Soon an alarm clock rings, waking the audience up to the fact that both women are servants, acting out a never-completed ritual of domination, abasement and rebellion whenever the real Madame is out. These are sisters in a charade: the dominant Solagne has been pretending to be the weaker Claire, while Claire has been Madame.

Deeply resenting their inferior social position, the maids try to punish Madame, who's blithely unaware of their bitterness, by betraying her criminal lover to the police. But he is quickly released, and in fear, or out of jealousy, the maids decide to poison Madame. When this fails, they resort to their play-acting.
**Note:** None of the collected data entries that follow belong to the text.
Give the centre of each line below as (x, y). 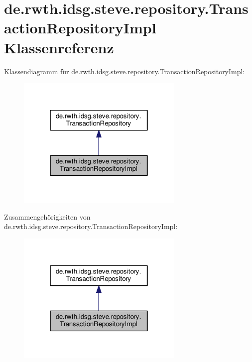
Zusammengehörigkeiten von (47, 216)
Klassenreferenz (59, 47)
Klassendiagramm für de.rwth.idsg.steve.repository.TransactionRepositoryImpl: (125, 71)
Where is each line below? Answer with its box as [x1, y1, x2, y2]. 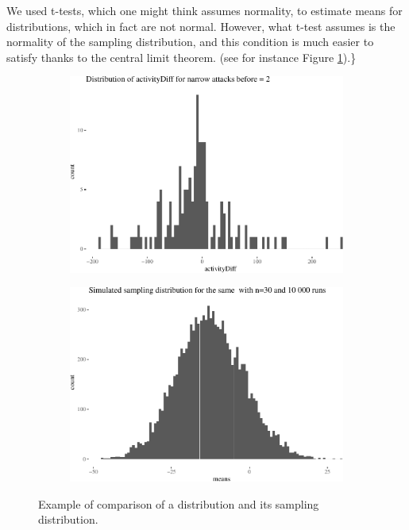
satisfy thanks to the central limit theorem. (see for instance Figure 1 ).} [6, 48, 357, 65]
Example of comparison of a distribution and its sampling [38, 495, 319, 512]
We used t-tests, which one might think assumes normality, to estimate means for [6, 2, 403, 18]
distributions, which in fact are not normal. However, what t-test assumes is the [6, 17, 395, 34]
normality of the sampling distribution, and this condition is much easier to [6, 33, 374, 50]
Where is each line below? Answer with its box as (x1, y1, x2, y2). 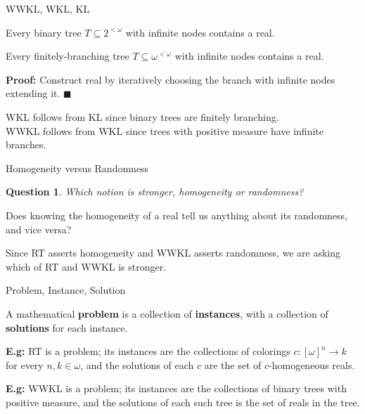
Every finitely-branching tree (6, 48, 129, 63)
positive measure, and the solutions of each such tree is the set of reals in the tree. (6, 394, 360, 409)
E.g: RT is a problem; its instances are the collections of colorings (6, 344, 290, 358)
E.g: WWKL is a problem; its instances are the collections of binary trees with (6, 381, 347, 396)
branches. (6, 137, 46, 152)
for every (6, 357, 44, 372)
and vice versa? (6, 221, 72, 236)
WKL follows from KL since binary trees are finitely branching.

Only now the gestures become real: Claire-as-Madame calls for and drinks poison, leaving Solagne (or Solagne-as-Claire) to lament and eulogize the futility of the outcast -- or the upriser.
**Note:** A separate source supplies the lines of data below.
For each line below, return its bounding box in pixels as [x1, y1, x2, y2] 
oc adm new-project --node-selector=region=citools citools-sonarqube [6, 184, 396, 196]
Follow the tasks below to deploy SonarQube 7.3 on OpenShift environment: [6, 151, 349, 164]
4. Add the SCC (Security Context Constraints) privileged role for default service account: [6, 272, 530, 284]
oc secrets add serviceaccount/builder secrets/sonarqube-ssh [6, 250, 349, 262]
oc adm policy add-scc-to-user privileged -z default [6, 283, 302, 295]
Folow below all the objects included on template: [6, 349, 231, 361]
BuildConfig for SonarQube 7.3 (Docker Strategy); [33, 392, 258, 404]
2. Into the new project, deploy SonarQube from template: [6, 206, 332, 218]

Under the direction of Charlene Hudgins, the Gypsy Theatre Company dutifully stocks its production with Genet necessities. The boudoir set (designed by Hudgins and technical director Chip Manfre), full of candles, flowers, a coat rack of fluorescent fright wigs and garish paintings of notorious women who've killed, jibes with Genet's symbolism, mysticism and ceremony. Furthermore, the playing area is ingeniously encompassed by a large, suspended hoop from which wide, amply spaced strips of sheets descend; this open-air construct lends a necessary theatricality to the goings-on. In accordance, Hudgins directs herself (Solagne), Constance O'Brien (Claire) and Linda Flores (Madame) to gesture stylistically, move ritualistically and recite formulaically.
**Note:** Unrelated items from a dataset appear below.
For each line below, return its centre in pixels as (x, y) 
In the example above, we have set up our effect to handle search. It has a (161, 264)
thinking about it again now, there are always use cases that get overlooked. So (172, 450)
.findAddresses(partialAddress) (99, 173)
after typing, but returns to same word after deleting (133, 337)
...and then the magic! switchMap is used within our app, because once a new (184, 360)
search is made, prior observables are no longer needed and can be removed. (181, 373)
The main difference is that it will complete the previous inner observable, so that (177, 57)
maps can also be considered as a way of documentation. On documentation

Yet strangely, these are to little effect. It's as if the actors follow instructions but don't know why they're doing so or how to implement them suitably. Their conduct should assault and hypnotize, but their enunciation is dangerously close to bad foreign B-movies dubbed into English, their movements to showroom models on The Price Is Right. What's more, the production fails to emotionalize and purify the intensity of the action and of Genet's searing language, denying the audience the impetus to transform things to metaphorical levels. The incestuous overtures between the sisters are insufficiently hinted at, and the significance of Claire's self-sacrifice is passed over. Most problematic is that Hudgins gives away the charade from the very beginning; she deprives the audience of the Pirandello-ish astonishment that begins with the sound of the alarm clock.

What with excessive white-powder make-up and Manfre's glaring light changes and background music with lyrics about games and obsessions, it seems to have been a conscious decision on Hudgins' part not to foreshadow the role reversals and power plays but to telegraph them.

Her tactic rightly discards all notions of empirical reality, but it also abandons Genet's unsettling hold on his audience. The Gypsy Theatre Company, bravely producing an intimidating playwright, would have done better to reveal the game of life just as the maids remove the protective sheets covering the boudoir furniture: slowly, to the accruing pace of momentous discovery.